As leads Alex and Ethan, Nico Carney (a sharp trans comic whose read on toxic masculinity proves hilarious), and Misha Osherovich (sweetly affecting as Ethan discovers her true self) head a terrific, mostly trans and non-binary cast. And a similarly queer team behind the camera helps make She’s the He a raucous, touching, seriously fun charmer — think Some Like It Hot meets American Pie with a Heartstopper vibe.
The romance: Girls Like Girls
YouTube
This gentle teen love story sprang from a hit song Hayley Kiyoko released in 2015. The music video that accompanied the song pictured a budding lesbian romance and has since racked up over 160 million YouTube views. In 2023, Kiyoko penned a young adult book version, which debuted at the top of bestseller lists. Now, she’s brought all of those elements together in a movie about Coley (Maya da Costa) and Sonya (Myra Molloy), two 17-year-old girls navigating a summer romance that takes both of them by surprise.
First-time filmmaker Kiyoko seems content to honor teen romance conventions in a more or less by-the-book tale of first love that has been through enough permutations to feel vaguely workshopped. Still, she’s gotten engaging performances from her leads, as well as from a supporting cast that includes Zach Braff as a loving dad, and Levon Hawke (son of Ethan Hawke and Uma Thurman) as Sonya’s jealous boyfriend.

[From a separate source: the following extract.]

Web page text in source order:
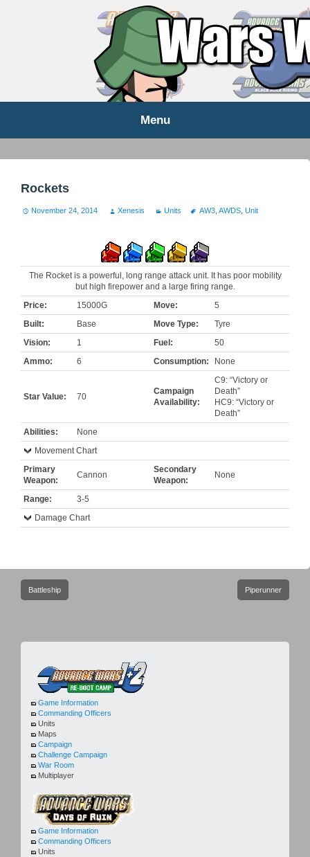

The horror thriller: Leviticus
YouTube
First-time feature writer/director Adrian Chiarella uses horror conventions in this Australian thriller to explore the trauma caused by a particularly callous strain of homophobic cruelty. The story is centered in a small mill town where high school boys Naim (Joe Bird) and Ryan (Stacy Clausen) fall for each other, only to run afoul of the conservative teachings of their religious community.
Chiarella imagines a Christian sect that has put conversion therapy on steroids, curbing queer desire with a scare-away-the-gay ritual that conjures supernatural demons. The boys smirk as church leaders conduct the ritual, but later discover that when they’re left alone, they’re attacked by murderous entities that take the form of the person they love — each other. Soon, reaching out to — even just seeing each other in school hallways fills them with anxiety. This is, of course, the design: the church leaders want them to be scared. And it will never end.
It’s a conversion therapy metaphor as apt for gay kids as the metaphor in Jordan Peele’s thriller Get Out was for victims of racial bigotry.
Breathtakingly well-crafted, Leviticus clearly has queer teen audiences in mind — all three of these films do — but not exclusively. Yes, Leviticus fills a representation gap. It’s also freakin’ scary.